State how many lines in the entries below hold the word "single", with nothing besides the number.

══════════

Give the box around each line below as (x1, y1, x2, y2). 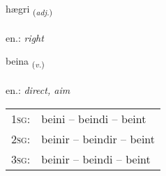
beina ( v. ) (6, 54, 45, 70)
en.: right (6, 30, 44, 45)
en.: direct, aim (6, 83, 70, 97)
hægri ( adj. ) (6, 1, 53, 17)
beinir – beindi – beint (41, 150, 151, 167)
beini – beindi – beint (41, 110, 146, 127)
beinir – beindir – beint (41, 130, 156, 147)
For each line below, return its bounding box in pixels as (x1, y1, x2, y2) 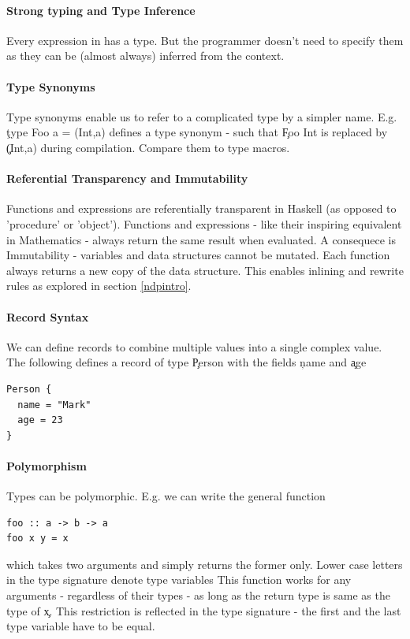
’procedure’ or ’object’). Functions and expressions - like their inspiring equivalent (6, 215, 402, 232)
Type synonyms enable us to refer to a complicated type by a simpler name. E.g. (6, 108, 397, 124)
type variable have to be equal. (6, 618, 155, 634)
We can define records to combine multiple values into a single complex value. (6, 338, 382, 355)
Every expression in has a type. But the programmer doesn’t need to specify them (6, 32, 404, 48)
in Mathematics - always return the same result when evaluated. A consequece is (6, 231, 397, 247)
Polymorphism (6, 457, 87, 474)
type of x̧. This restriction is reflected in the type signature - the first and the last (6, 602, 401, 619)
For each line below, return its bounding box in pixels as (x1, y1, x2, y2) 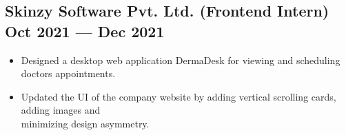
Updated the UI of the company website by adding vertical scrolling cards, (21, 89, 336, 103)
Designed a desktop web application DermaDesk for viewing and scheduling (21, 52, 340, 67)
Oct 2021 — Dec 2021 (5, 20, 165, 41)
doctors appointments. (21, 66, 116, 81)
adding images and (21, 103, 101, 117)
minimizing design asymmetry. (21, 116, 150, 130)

══════════

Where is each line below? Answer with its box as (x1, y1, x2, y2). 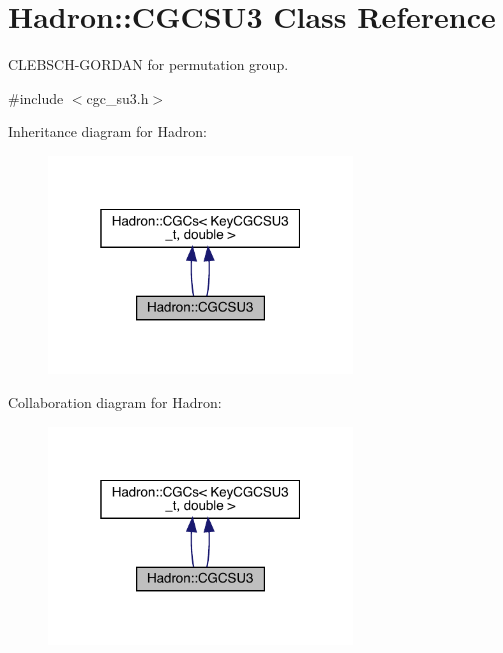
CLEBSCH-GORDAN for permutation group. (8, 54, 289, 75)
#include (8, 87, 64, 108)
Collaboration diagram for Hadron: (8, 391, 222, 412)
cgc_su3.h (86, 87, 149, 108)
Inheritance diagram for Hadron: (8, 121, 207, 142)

══════════

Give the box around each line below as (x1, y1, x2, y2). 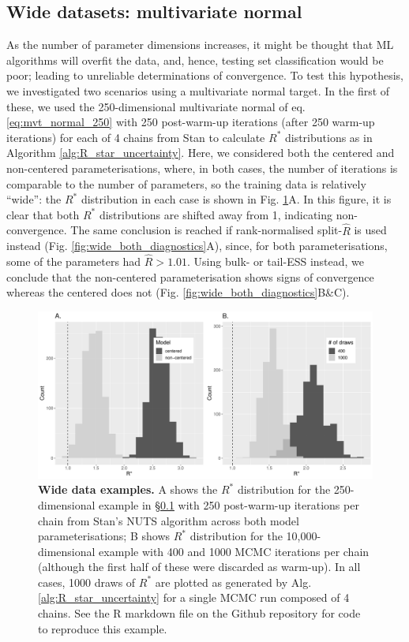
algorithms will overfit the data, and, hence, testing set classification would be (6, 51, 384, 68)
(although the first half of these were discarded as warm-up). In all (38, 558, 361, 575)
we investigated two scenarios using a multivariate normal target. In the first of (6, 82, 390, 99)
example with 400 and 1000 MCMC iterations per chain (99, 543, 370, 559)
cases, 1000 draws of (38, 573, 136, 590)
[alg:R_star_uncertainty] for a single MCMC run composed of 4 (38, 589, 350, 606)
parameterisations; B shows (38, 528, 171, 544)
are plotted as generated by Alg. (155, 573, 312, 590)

══════════

**Completed task**
2